Les entreprises doivent générer une partie de leurs revenus en devises à la hauteur de ce qu’elles en consomment en intrants et services importés. Le modèle d’affaire dans toutes les filières où l’Algérie présente un avantage compétitif, doit être autant tourné vers l’exportation que vers la conquête de parts de marché en Algérie.  C’est l’essence d’un modèle exportateur.  Elle est basée sur la suppression mentale de la frontière. Les fournisseurs sont mondiaux ? Les clients doivent  donc l’être aussi.  Le discours sur la substitution des importations prête autant de chances de résilience à une économie nationale qu’un journal papier face à l’édition de presse électronique. La seconde marche sur le monde, la première veut tenir sur un territoire inondé. Il faut être dans le monde pour être au sec.
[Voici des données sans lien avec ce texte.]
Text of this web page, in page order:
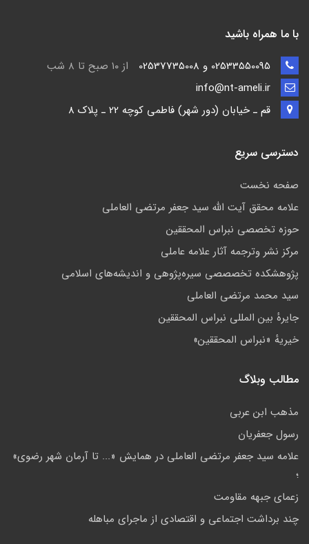
با ما همراه باشید
از ۱۰ صبح تا ۸ شب
قم ـ خيابان (دور شهر) فاطمي كوچه 22 ـ پلاک 8
دسترسی سریع
صفحه نخست
علامه محقق آیت الله سید جعفر مرتضی العاملی
حوزه تخصصی نبراس المحققین
مركز نشر وترجمه آثار علامه عاملی
پژوهشكده تخصصصى سیره‌پژوهی و اندیشه‌های اسلامی
سید محمد مرتضی العاملی
جايرهٔ بین المللی نبراس المحققین
خيريهٔ «نبراس المحققين»
مطالب وبلاگ
مذهب ابن عربى
رسول جعفریان
علامه سيد جعفر مرتضي العاملي در همايش «... تا آرمان شهر رضوي»
؛
زعمای جبهه مقاومت
چند برداشت اجتماعی و اقتصادی از ماجرای مباهله
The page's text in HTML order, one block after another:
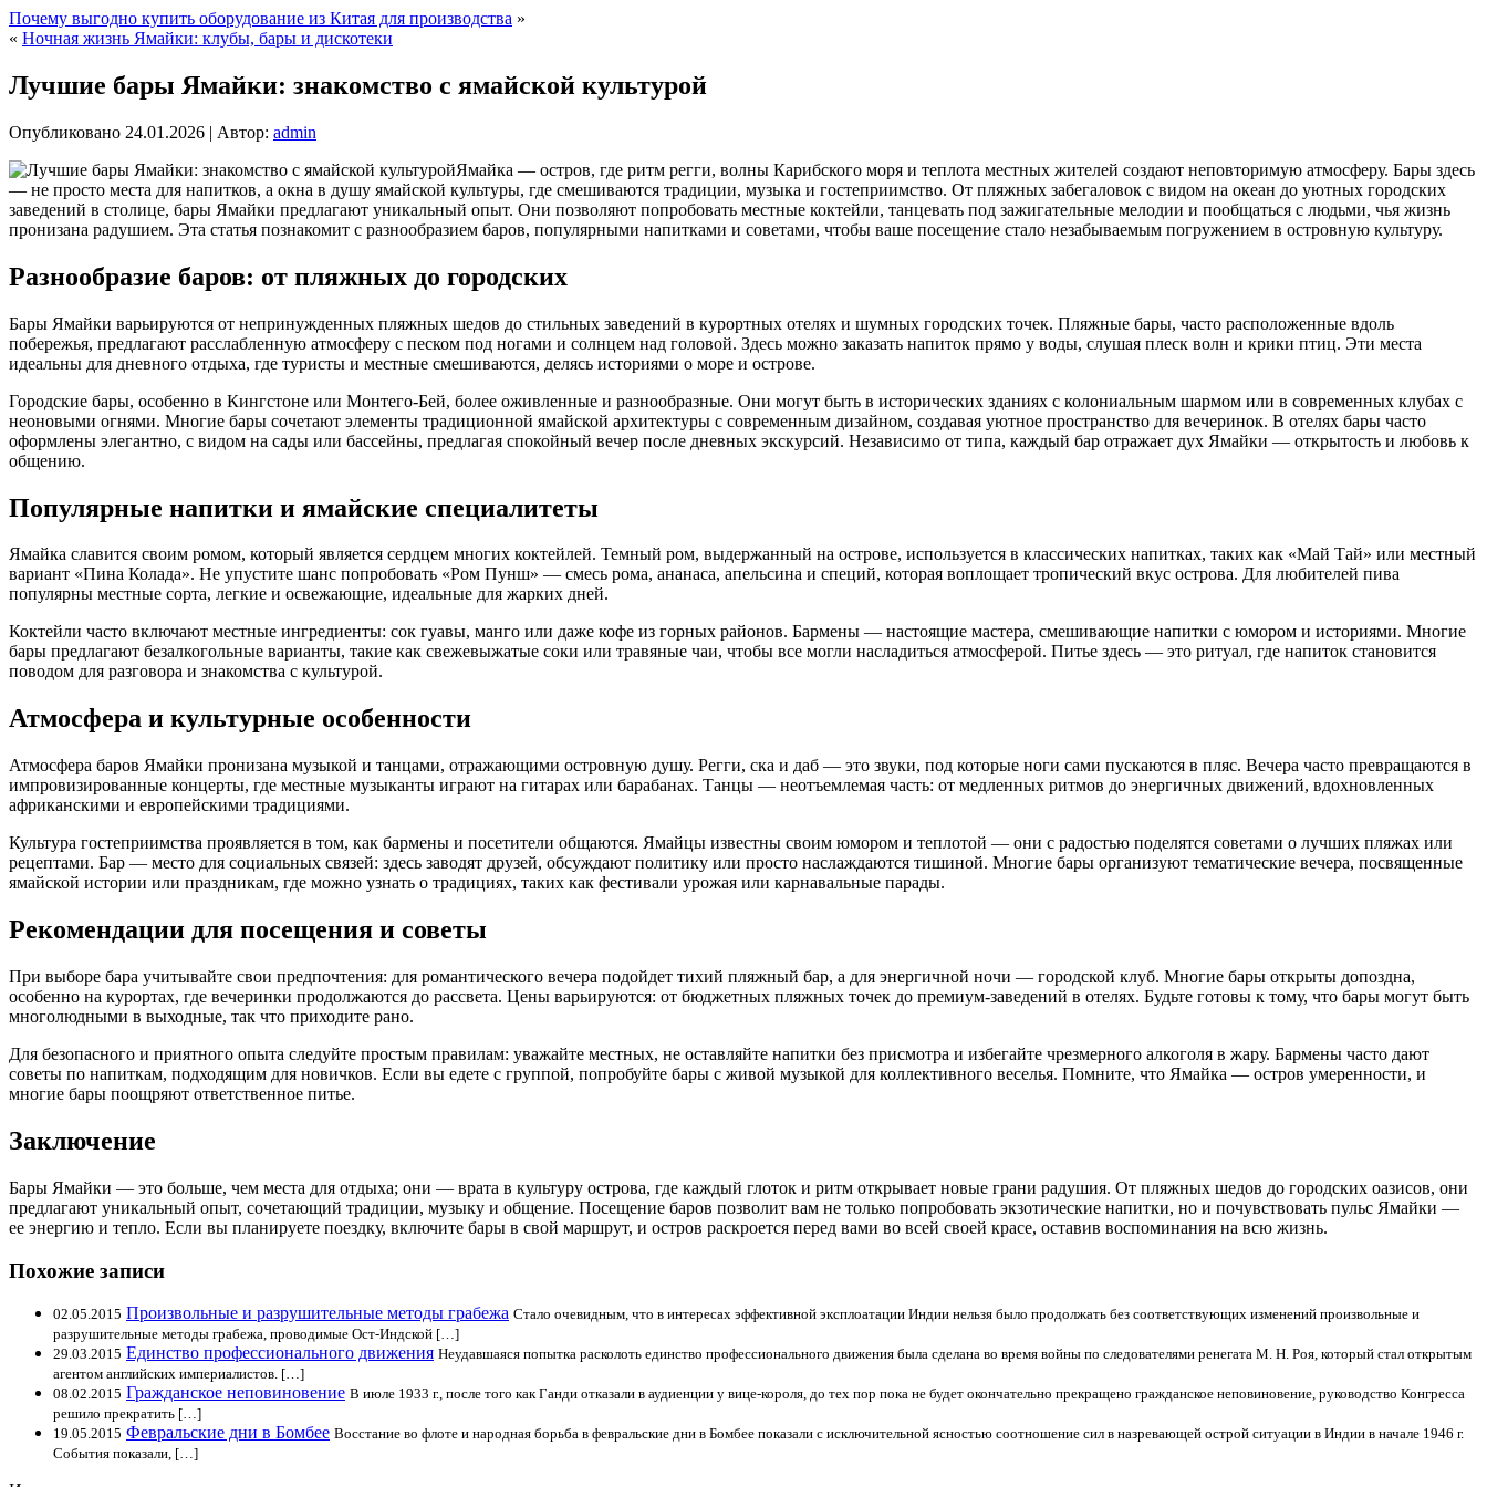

 Le prérequis de l’esprit d’ouverture

La construction d’un modèle exportateur n’est pas juste un changement d’orientation économique. C’est sans doute pour cela qu’il est si difficile à envisager pour le vieux noyau de pouvoir politique algérien cuirassé dans une pensée à peine post-soviétique.

Le modèle exportateur requiert une ouverture du pays au monde. Même les régimes autocratiques de Chine et du Vietnam ont accompagné la promotion des exportations de fait avec des liens plus forts avec le reste du monde. En flux de biens, de services mais aussi de personnes. L’Algérie maintient le choix de rester un pays fermé. En particulier au tourisme international, sans aucun doute le post de recettes hors hydrocarbures le plus facile à faire décoller dans le court terme. Les infrastructures hôtelières sont en plein rattrapage, le pays est devenu sûr, et l’effet destination décalée et originale joue à fonds en faveur de l’Algérie si proche des marchés émetteurs.

Le gouvernement pourrait donc commencer par s’essayer aux recettes du tourisme international. Mais cela suppose d’abandonner la vision du monde qui maintient le pays en queue de liste dans tous les classements de performance économique. La vision de la citadelle assiégée. Qui en retour met le siège sur sa population.